Consistency in making decisions at tracing. Humans’ decisions during the tracing are largely affected by a lot of random factors including the level of concentration, tiredness, smoothness of mouse/pointer operation etc. A person may skip the whole section or oversimplify it because he feels so right now. Another human or even the same one but at a different time of the day would have produced a completely different result. A computer algorithm is consistent and uniform in its both good and bad tracing decisions. Given that we can improve on the algorithms, the ratio of good to bad machine tracing can be monotonically improved.
Computers won’t get tired until it is done with tracing. Time needed to find complete borders of a forest section is often underestimated as it just goes on and on. The started tracing line just won’t return back to the beginning even if it may return temptingly close to it several times. A human will decide sooner or later to (literally) draw a line and end the current polygon prematurely even if it is clear that more can be included into it. The next part will have to be traced separately as a new polygon. A computer, on the other hand, is fast enough to trace everything under reasonable time. It won’t stop until it is done. Often the only limit for it are physical limits of current map tile, not the length or complexity of the resulting polygon.
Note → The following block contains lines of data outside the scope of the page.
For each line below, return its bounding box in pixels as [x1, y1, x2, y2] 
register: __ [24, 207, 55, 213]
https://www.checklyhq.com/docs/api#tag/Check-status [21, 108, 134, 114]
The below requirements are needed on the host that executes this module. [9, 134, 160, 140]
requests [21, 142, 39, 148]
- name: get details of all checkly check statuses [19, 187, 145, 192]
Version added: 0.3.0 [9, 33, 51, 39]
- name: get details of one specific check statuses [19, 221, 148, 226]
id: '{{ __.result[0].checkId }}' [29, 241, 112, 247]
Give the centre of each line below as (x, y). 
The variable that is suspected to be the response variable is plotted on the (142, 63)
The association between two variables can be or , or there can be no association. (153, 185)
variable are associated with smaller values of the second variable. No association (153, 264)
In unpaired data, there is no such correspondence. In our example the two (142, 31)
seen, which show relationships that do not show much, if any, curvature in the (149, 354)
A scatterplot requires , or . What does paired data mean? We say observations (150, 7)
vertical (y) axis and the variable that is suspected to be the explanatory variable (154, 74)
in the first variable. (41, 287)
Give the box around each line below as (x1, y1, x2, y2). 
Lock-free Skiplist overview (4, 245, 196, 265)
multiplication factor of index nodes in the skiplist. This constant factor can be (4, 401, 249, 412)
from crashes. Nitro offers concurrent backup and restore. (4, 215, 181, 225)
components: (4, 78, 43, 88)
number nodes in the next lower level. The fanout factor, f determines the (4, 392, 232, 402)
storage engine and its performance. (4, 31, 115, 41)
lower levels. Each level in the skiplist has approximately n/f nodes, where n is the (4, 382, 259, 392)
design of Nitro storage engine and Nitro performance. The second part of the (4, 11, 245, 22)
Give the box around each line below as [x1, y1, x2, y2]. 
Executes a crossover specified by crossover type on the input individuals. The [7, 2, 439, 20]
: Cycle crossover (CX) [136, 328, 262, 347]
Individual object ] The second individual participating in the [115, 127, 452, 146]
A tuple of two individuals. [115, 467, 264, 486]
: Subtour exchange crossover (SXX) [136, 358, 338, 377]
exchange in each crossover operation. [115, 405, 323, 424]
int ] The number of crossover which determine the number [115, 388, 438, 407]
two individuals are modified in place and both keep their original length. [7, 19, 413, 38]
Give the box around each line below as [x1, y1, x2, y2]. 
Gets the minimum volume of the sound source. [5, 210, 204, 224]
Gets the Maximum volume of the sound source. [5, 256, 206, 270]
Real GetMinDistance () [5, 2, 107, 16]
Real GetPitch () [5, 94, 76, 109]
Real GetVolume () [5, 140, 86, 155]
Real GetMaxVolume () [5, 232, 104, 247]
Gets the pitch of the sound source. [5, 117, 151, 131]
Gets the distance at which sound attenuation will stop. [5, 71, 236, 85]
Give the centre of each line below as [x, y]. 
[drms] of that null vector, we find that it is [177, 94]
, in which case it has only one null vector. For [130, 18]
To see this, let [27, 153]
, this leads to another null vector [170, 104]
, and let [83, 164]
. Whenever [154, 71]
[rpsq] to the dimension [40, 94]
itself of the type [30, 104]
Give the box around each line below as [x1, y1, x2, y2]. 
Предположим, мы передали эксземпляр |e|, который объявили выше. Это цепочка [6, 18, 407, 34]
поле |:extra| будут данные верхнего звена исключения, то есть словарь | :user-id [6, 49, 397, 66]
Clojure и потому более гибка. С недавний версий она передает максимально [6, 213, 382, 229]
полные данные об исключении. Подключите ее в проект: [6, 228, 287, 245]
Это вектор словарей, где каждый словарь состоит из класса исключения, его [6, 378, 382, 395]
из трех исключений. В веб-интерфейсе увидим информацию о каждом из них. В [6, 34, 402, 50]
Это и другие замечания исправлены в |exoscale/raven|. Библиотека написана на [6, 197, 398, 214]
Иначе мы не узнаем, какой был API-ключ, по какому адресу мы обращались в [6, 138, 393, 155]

Pros of human traced results.

“Important” features get traced first. It is hard to algorithmically define what is important at current map position as this largely depends on the context. A common approach for a computer is to process everything at hand, as it can afford it because it is so fast. Humans can “feel” the context and use it efficiently to prioritize things. For example, one typically starts from working on bigger features that are close to populated areas and which are likely to be looked in the end.
Tag choice is more consistent with reality. It is well known problem in remote land cover sensing that no 100% correct matching can be achieved. Again, this is in part because not everything can be tagged with a limited number of classes and corresponding tag combinations. Humans tend to be more conservative in this regard and provide more reliable results. If a person cannot tell from looking at the image what sort of land cover should be given to a polygon, he is likely to skip it altogether or at least express his doubts in a comment to the tag set. The machine is rarely tasked with recording its confidence level for the chosen tags.
Humans tend to choose vector resolution (distance between nodes) dynamically based on current context. For example, a forest around a long straight highway tends to be mapped with few nodes along that road. More nodes are needed when a forest border is more “open” and does not contact anything else. Machine algorithms are currently not taking the context into account and basically use a fixed resolution coming from the underlying raster image. Different smoothing or simplification algorithms do not change this much as they only take into account the current curve itself, not adjacent data. Because of that both situations are possible with machine processed data: a) a lot of extra nodes along a straight line that could have been mapped with just a few of them; b) lost important nodes where a line takes a sudden turn.

The same applies to making decisions of which features to keep. It was common to get many small patches of grass along highways that face large forests from machine-traced data. A human would have ignored these patches and drew a single line between a forest and a highway.

Common issues:

It is impossible to “naturally” determine where one should stop tracing a polygon, round it up and go for the next one. A machine traces it until it has some data left to trace, e.g. until it naturally closes the current polygon or reaches an artificial border of current raster area. A human traces until he gets tired, then he simply draws a straight line to the beginning and calls it fine. Both approaches have their problems. Humans tend to round up in a way that simplifies future additions by e.g. closing polygons through areas that are of less importance and where no future details are expected to be added. A computer may finish its work right in the middle of tightly populated area, thus creating a lot of complications for someone who wants to complete mapping of remaining area.